Below this line is a listing that includes pictures. Copy exactly, and only, the lines from the one containing "Organiseert zijn werkplaats" through the one containing "UNSERE PARTNER"; the pictures do not go in the copy.

╔══

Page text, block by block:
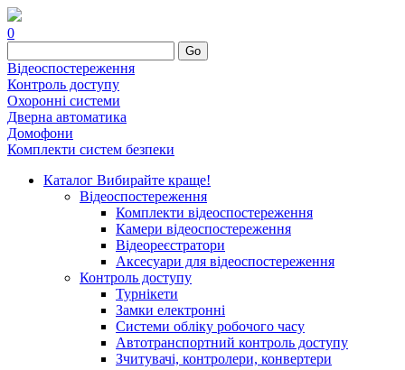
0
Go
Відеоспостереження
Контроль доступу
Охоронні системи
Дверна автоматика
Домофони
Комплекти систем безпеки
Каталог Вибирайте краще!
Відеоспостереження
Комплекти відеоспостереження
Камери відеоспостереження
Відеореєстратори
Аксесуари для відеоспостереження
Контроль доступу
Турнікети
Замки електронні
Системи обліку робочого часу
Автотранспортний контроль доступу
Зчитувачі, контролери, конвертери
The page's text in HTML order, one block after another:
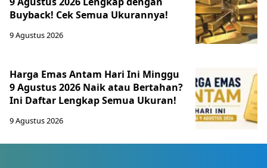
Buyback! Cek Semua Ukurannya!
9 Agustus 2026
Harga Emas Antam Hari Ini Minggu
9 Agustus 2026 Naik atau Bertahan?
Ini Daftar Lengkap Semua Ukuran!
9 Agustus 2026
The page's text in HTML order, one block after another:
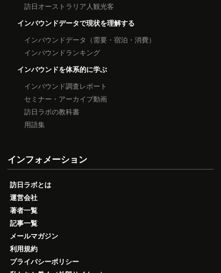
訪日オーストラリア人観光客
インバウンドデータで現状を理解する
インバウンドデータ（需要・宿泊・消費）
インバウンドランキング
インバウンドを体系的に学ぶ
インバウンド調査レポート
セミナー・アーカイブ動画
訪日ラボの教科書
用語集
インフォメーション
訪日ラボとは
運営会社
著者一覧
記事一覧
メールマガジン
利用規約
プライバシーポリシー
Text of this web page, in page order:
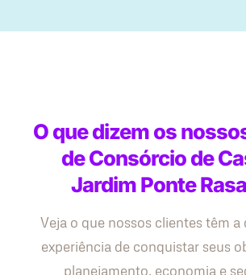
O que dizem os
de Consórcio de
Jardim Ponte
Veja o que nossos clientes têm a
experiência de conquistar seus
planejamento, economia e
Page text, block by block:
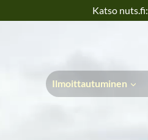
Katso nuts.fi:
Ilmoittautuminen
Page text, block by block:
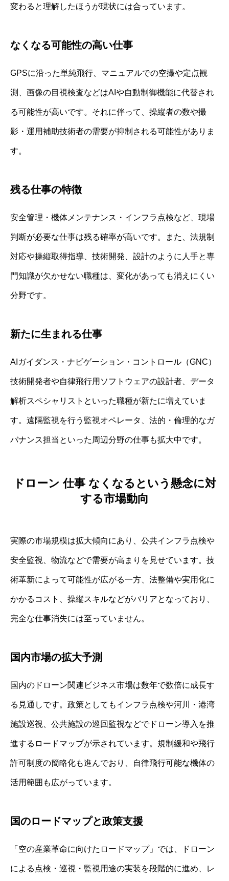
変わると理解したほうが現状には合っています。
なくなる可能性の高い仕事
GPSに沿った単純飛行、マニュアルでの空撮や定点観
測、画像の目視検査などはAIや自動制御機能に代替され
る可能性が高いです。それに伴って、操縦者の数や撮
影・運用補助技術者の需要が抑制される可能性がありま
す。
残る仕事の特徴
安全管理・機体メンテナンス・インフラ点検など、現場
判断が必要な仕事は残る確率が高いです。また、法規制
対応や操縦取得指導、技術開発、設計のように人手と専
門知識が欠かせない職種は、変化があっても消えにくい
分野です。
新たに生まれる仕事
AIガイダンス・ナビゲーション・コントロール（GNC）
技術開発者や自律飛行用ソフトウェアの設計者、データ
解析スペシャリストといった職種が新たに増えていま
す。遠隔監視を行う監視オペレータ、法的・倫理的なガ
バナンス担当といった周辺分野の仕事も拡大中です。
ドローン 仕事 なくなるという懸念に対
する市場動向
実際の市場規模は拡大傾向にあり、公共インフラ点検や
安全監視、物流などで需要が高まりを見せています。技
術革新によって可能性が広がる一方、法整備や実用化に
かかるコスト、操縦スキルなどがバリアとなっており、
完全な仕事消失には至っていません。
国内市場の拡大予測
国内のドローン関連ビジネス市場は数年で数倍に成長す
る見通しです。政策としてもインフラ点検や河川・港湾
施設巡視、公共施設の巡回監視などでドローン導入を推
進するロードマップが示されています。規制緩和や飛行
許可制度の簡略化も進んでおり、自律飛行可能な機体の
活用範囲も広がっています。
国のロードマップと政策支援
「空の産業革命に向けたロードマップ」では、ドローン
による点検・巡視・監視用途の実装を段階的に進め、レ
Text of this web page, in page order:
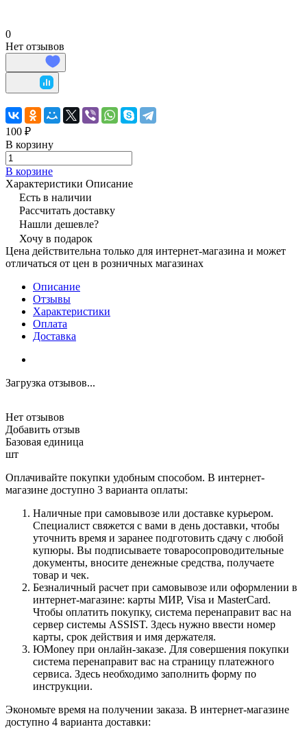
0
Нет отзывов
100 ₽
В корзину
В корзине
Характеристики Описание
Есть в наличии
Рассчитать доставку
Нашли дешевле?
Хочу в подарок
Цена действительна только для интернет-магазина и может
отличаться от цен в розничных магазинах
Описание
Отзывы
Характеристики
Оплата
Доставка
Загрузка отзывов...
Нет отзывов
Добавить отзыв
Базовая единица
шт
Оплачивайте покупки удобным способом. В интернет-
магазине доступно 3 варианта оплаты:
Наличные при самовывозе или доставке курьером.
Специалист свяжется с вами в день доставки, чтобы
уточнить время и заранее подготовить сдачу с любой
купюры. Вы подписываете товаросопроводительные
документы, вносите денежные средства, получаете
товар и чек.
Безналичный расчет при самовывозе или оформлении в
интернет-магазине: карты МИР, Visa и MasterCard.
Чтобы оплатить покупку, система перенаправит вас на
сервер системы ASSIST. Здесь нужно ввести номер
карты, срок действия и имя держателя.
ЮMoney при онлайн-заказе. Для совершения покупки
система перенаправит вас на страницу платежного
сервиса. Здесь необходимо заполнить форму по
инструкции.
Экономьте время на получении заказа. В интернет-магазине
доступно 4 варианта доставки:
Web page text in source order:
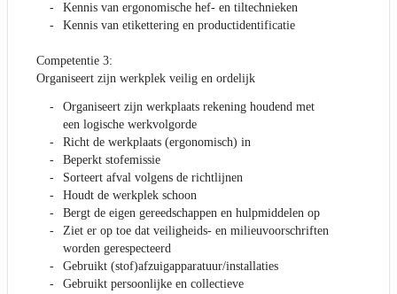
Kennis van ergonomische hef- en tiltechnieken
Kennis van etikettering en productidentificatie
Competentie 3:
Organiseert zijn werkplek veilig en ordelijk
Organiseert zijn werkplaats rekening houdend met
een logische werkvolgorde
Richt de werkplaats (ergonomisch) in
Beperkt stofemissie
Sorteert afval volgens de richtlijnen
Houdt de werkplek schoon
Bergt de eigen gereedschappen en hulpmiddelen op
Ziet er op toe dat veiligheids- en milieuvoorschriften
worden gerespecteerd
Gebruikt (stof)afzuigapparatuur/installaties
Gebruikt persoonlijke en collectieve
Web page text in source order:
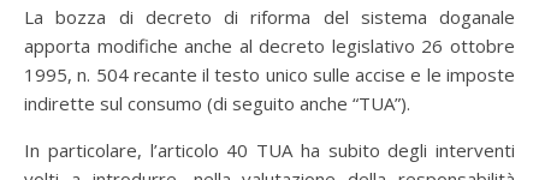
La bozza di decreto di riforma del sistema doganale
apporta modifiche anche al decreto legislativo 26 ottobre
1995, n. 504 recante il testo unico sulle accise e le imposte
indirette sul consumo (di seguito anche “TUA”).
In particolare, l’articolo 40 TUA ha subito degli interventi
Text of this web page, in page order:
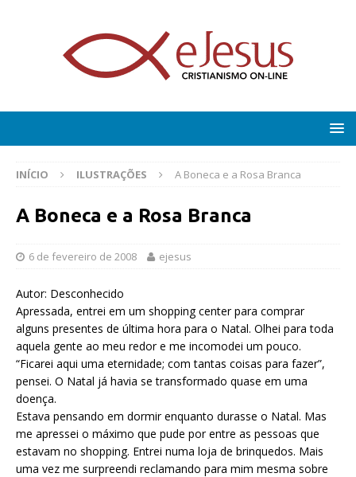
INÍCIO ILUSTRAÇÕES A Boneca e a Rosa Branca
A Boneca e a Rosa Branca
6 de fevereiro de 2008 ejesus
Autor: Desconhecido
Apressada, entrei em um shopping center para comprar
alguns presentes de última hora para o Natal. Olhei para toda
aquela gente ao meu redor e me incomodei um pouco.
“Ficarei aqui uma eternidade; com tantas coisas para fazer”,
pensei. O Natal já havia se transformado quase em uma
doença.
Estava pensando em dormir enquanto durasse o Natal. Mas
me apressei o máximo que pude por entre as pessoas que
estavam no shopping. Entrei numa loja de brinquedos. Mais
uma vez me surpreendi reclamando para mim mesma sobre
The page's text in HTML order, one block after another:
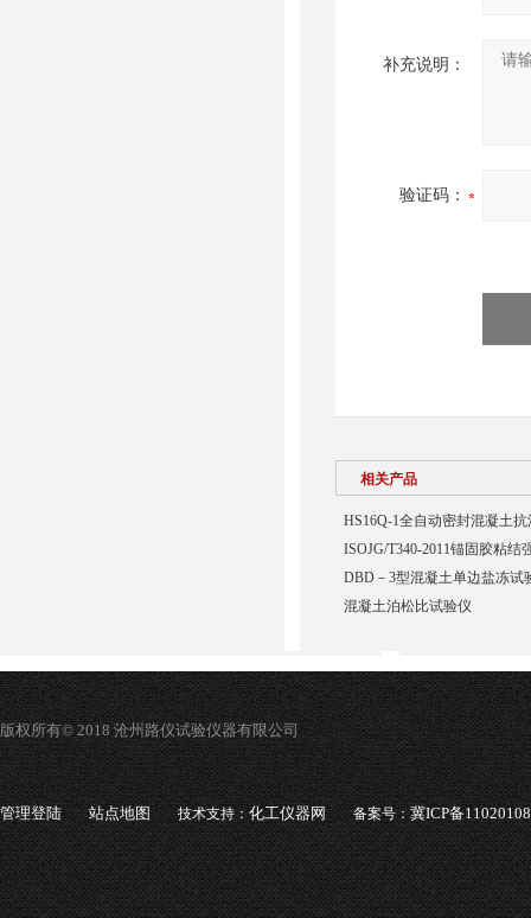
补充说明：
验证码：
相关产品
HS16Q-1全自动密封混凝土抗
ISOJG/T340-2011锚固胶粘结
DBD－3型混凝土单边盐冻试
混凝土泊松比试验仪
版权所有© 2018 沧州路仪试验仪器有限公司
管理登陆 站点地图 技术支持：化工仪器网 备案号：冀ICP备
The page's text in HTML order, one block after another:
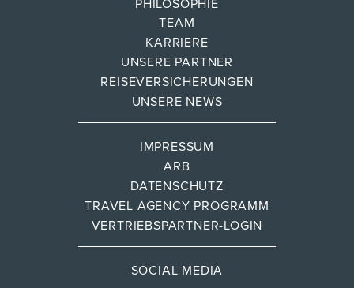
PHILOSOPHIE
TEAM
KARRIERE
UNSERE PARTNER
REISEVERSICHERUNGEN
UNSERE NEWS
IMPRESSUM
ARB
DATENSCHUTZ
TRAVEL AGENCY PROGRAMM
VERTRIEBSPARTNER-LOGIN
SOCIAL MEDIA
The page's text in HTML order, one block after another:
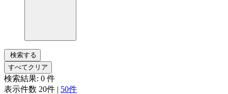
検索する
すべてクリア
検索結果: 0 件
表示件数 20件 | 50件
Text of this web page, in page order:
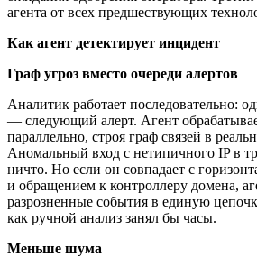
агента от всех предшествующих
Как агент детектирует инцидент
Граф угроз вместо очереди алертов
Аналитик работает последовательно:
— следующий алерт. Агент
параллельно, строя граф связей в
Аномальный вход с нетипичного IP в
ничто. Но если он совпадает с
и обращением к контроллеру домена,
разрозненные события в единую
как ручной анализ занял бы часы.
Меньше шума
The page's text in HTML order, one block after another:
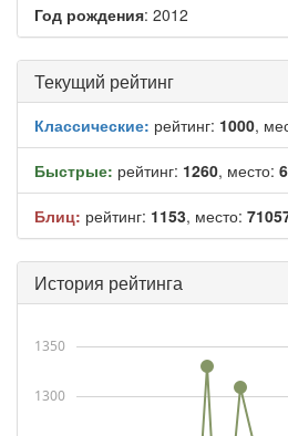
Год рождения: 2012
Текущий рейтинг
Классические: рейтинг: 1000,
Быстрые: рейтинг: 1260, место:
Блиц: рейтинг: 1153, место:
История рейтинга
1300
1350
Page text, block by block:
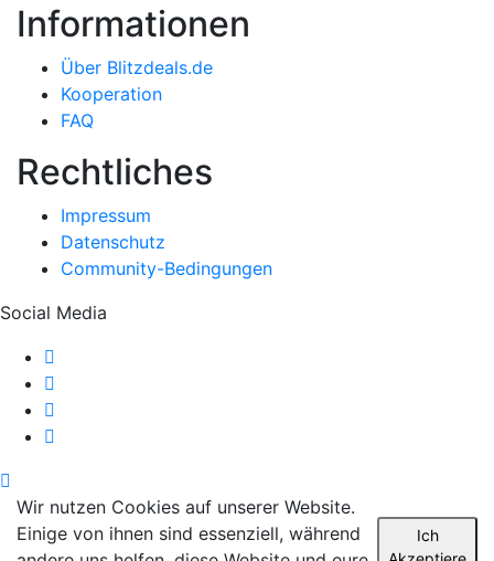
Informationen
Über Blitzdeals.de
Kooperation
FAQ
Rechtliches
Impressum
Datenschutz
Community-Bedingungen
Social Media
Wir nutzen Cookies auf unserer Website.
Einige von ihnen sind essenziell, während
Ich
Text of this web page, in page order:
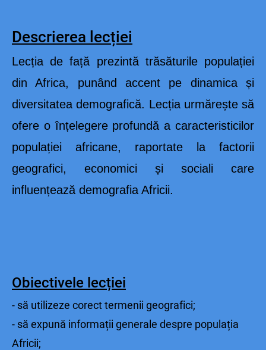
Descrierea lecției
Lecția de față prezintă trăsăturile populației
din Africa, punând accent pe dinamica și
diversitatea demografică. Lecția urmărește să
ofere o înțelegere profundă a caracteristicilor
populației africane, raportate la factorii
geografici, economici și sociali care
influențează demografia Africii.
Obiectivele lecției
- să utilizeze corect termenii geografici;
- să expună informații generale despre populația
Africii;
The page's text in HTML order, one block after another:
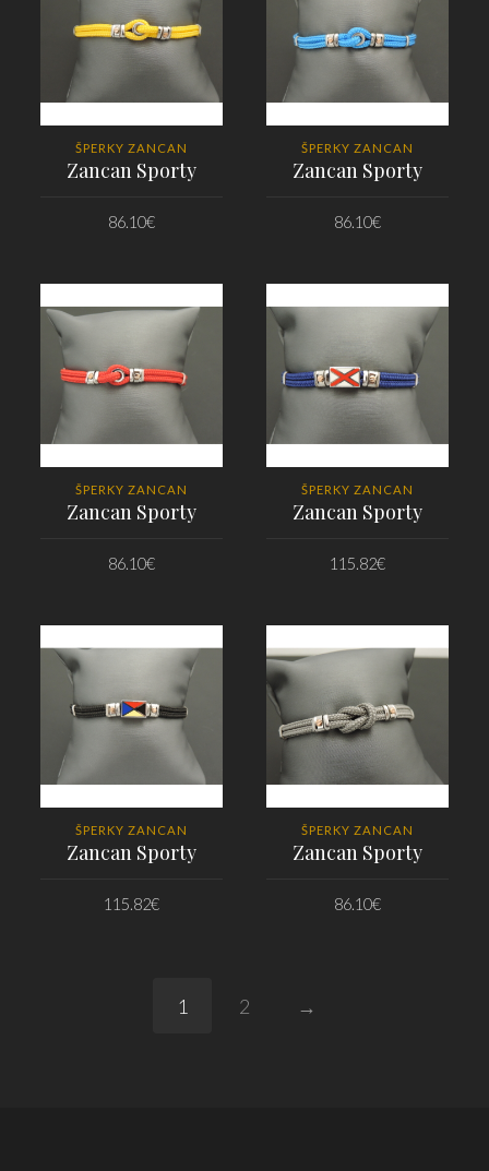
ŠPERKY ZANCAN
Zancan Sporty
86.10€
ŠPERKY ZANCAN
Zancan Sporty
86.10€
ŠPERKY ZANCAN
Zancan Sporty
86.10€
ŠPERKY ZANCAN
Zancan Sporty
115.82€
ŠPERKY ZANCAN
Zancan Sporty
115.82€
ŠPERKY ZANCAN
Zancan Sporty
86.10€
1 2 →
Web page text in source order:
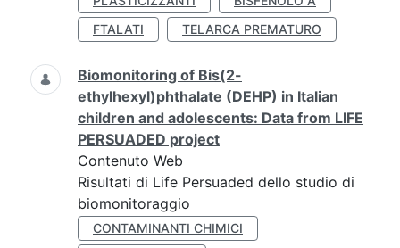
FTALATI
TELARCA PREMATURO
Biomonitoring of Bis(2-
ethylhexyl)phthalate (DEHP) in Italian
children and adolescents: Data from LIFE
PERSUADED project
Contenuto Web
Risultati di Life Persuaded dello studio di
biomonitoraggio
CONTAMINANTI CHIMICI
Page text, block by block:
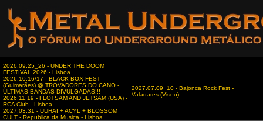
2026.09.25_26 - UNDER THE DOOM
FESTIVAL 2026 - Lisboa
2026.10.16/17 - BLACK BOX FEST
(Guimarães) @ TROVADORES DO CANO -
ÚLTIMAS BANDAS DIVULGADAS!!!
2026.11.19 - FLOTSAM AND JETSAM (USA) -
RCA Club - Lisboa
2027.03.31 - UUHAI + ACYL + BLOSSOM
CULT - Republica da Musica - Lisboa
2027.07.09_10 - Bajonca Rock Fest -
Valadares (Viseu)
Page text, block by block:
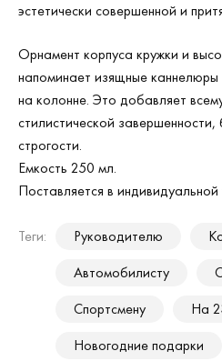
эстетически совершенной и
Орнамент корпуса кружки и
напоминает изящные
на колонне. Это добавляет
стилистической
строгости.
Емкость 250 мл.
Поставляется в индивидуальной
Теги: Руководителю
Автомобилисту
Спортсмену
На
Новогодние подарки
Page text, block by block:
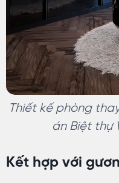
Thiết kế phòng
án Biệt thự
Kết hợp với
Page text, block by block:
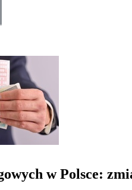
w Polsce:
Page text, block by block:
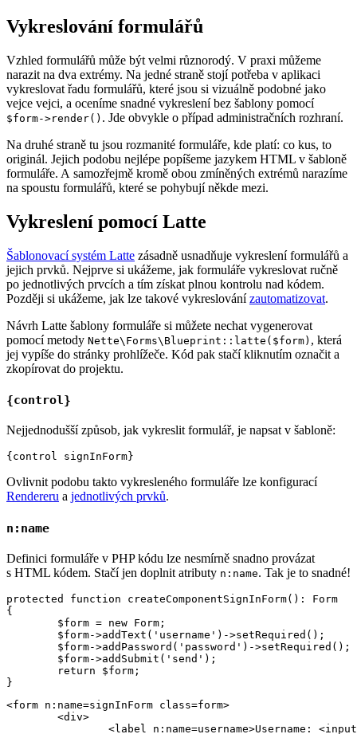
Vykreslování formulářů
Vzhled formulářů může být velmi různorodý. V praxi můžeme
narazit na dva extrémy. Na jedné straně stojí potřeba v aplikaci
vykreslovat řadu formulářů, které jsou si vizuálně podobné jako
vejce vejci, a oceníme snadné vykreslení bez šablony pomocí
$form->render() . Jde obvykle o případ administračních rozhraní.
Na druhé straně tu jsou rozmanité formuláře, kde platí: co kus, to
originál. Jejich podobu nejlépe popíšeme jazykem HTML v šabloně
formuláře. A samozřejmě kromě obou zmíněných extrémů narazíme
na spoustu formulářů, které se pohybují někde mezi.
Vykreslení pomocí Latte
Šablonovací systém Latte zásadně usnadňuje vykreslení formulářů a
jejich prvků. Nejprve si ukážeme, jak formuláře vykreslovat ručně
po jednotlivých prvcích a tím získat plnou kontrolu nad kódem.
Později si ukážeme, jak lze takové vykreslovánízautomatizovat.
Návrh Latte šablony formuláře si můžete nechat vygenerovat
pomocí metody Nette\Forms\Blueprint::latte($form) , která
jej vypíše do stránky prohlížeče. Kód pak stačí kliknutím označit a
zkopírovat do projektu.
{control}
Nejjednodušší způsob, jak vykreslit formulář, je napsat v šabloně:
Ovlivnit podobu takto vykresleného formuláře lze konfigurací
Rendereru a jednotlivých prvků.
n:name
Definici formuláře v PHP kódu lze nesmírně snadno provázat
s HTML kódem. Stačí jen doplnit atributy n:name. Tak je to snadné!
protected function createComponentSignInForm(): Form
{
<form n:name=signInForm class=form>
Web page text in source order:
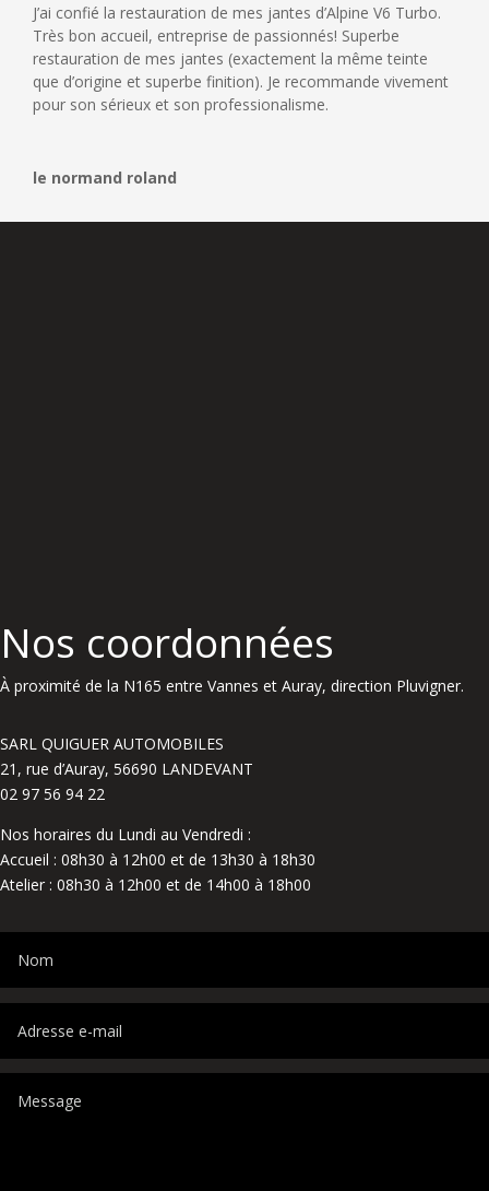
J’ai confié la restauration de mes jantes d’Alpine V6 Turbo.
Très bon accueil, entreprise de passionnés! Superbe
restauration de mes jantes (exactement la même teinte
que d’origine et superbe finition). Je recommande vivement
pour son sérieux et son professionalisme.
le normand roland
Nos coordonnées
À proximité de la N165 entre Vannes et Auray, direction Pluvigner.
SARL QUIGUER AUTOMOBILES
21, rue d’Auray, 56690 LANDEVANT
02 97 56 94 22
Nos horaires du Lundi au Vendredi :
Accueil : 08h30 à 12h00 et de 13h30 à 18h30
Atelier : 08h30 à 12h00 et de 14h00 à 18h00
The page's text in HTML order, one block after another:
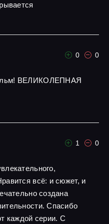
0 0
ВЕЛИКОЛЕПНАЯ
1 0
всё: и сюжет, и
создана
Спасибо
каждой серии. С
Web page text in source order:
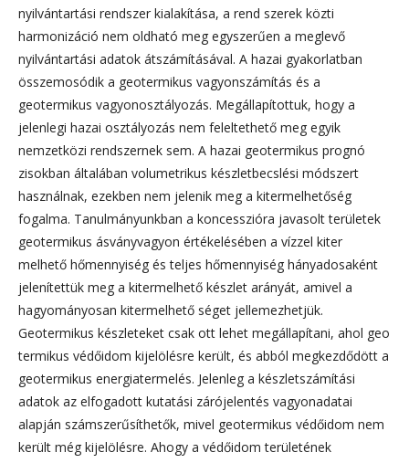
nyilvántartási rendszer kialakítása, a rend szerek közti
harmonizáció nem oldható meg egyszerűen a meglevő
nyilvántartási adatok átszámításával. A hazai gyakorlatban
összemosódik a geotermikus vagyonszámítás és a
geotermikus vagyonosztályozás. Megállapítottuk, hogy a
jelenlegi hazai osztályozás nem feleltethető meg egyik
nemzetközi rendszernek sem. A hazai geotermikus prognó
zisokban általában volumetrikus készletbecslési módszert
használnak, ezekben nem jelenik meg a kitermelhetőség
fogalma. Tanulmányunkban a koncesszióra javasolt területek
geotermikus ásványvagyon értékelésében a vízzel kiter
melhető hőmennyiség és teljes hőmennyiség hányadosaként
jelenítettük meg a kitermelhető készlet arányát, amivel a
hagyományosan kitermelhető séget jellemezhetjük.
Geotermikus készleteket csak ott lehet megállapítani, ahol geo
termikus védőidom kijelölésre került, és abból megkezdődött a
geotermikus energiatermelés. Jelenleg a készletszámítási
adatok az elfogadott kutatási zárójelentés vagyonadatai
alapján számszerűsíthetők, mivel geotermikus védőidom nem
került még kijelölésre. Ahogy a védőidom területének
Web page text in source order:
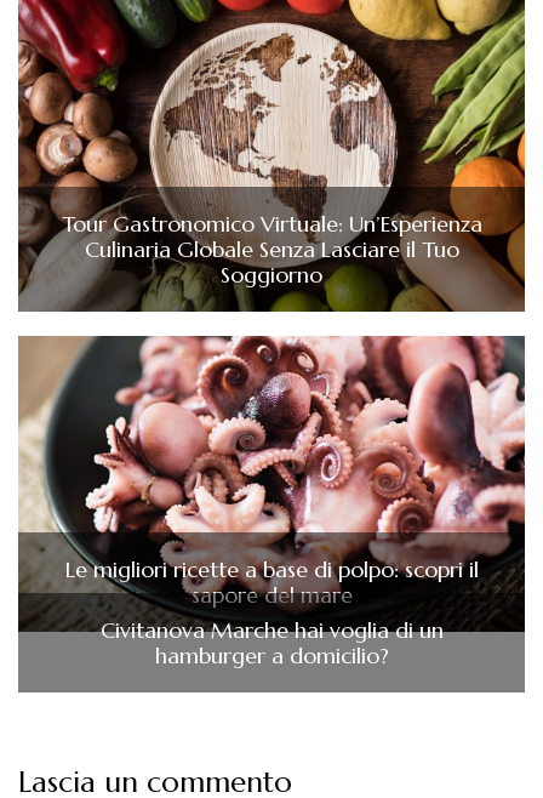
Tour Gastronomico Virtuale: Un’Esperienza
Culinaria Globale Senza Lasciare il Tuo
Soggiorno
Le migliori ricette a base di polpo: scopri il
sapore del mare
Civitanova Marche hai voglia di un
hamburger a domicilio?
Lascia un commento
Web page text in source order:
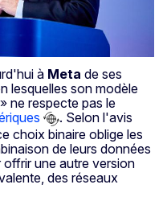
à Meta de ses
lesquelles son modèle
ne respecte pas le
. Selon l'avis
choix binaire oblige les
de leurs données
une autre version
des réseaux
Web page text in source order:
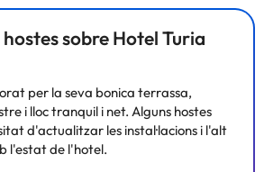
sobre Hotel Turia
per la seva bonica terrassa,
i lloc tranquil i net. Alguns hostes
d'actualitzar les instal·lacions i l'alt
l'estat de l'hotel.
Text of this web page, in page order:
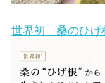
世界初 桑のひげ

╚══

Result.
Organiseert zijn werkplaats rekening houdend met
een logische werkvolgorde
Richt de werkplaats (ergonomisch) in
Beperkt stofemissie
Sorteert afval volgens de richtlijnen
Houdt de werkplek schoon
Bergt de eigen gereedschappen en hulpmiddelen op
Ziet er op toe dat veiligheids- en milieuvoorschriften
worden gerespecteerd
Gebruikt (stof)afzuigapparatuur/installaties
Gebruikt persoonlijke en collectieve
Web page text in source order:
La bozza di decreto di riforma del sistema doganale
apporta modifiche anche al decreto legislativo 26 ottobre
1995, n. 504 recante il testo unico sulle accise e le imposte
indirette sul consumo (di seguito anche “TUA”).
In particolare, l’articolo 40 TUA ha subito degli interventi
Text of this web page, in page order:
INÍCIO ILUSTRAÇÕES A Boneca e a Rosa Branca
A Boneca e a Rosa Branca
6 de fevereiro de 2008 ejesus
Autor: Desconhecido
Apressada, entrei em um shopping center para comprar
alguns presentes de última hora para o Natal. Olhei para toda
aquela gente ao meu redor e me incomodei um pouco.
“Ficarei aqui uma eternidade; com tantas coisas para fazer”,
pensei. O Natal já havia se transformado quase em uma
doença.
Estava pensando em dormir enquanto durasse o Natal. Mas
me apressei o máximo que pude por entre as pessoas que
estavam no shopping. Entrei numa loja de brinquedos. Mais
uma vez me surpreendi reclamando para mim mesma sobre
The page's text in HTML order, one block after another:
补充说明：
验证码：
相关产品
HS16Q-1全自动密封混凝土抗
ISOJG/T340-2011锚固胶粘结
DBD－3型混凝土单边盐冻试
混凝土泊松比试验仪
版权所有© 2018 沧州路仪试验仪器有限公司
管理登陆 站点地图 技术支持：化工仪器网 备案号：冀ICP备
The page's text in HTML order, one block after another:
PHILOSOPHIE
TEAM
KARRIERE
UNSERE PARTNER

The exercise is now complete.